According to the BBC report, published Monday, these ads include fake ID cards, fake passports, cannabis, and bogus London 2012 Olympics tickets.

The company told the BBC's 5 live Investigates radio program that it keeps the money it makes from advertising such illegal services before it takes down the ads.

Google "promptly removed" illegal ads after the BBC brought them up, according to Adrian Goldberg, a 5 live Investigates presenter.

Google wasn't quite so prompt when it was the police who did the asking, however.

It is illegal in the UK to sell Olympic tickets without the organisers' permission, with a maximum fine for resellers now at £20,000 (US$31,000).

A branch of the police dedicated to stopping crime associated with the 2012 games told the BBC it is aware of the illegal reseller. That reseller, LiveOlympicTickets, was, in fact, breaking the law, the police said.

Yet the ads stayed up for more than a week after the Metropolitan Police asked Google to remove them—in fact, the ads were only taken down after the BBC contacted Google.

LiveOlympicTickets was Google's top sponsored link for 2012 tickets and stayed up there during the lag time between the police asking for removal of the reseller's ads and the time when Google complied.

The fact that Google's advertising system is partly automated accounts for the bad ads getting up there in the first place. The automation part of the equation accounts for bad ads being selected for top billing, while the human intervention piece accounts for a time lag in taking them down.

If Google AdWords's filter flags an ad as belonging to a potentially unlawful service, Google runs a manual assessment that entails a human having a look-see. If this human-automation combo finds an ad that breaks Google policy, the ad is taken down.

But as Goldberg points out, it's easy for a seamy seller to get to the top of Google's sponsored ad returns, simply by paying a higher cost per click than what other advertisers are offering.

Here's what security adviser Reg Walker told the BBC about his firm's experiment with knocking a ticket scam off the top ranking, as well as what it's like to bring it up to Google:

We carried out an experiment around six months ago trying to knock a ticket scam site off the top of the Google AdWords results and we went up to £28 per click and we still couldn't shift it from the top.

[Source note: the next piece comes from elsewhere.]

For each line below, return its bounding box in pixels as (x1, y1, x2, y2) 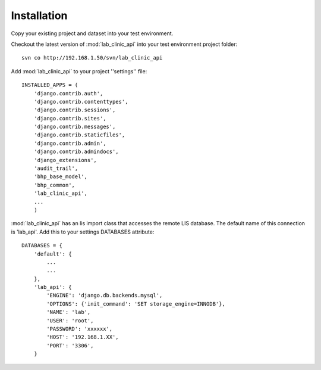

There's an automated complaint form, which gets an automated reply, which lets you know you're in a queue, and eventually a human being will get around to scrutinising it and do something about it.

The site could stay up for days, weeks, or possibly even months.

Unfortunately, the longer the ads stay up, the more Google makes.

Here's what Sophos's Paul Ducklin had to say on a related note, in light of the research he published last year on typosquatting (another murky underbelly of the Internet):

"Of the 1502 active sites typosquatting on the six domains I examined in my research (Sophos, Facebook, Twitter, Google, Microsoft and Apple), 37 per cent relied on DoubleClick...

 ...which is part of Google."

 Heigh ho.

 

At any rate, the BBC article included advice from Reg Walker on how to avoid making a mistake with bogus ads. In a nutshell, Walker says when you're buying from an online reseller:

  • Check out the site thoroughly. Don't go near sites without a trading history, substantive company address, or VAT number.
  • Use Google to find whatever address the retailer claims. If it's for a mailing service or mailbox, stay away.
  • Remember that the weight of Google behind an advertisement does not equate to legitimacy.

Google obviously profits from people getting snared by unwholesome online actors. Should it be expected to forego such profits, which it makes off of others' mistakes?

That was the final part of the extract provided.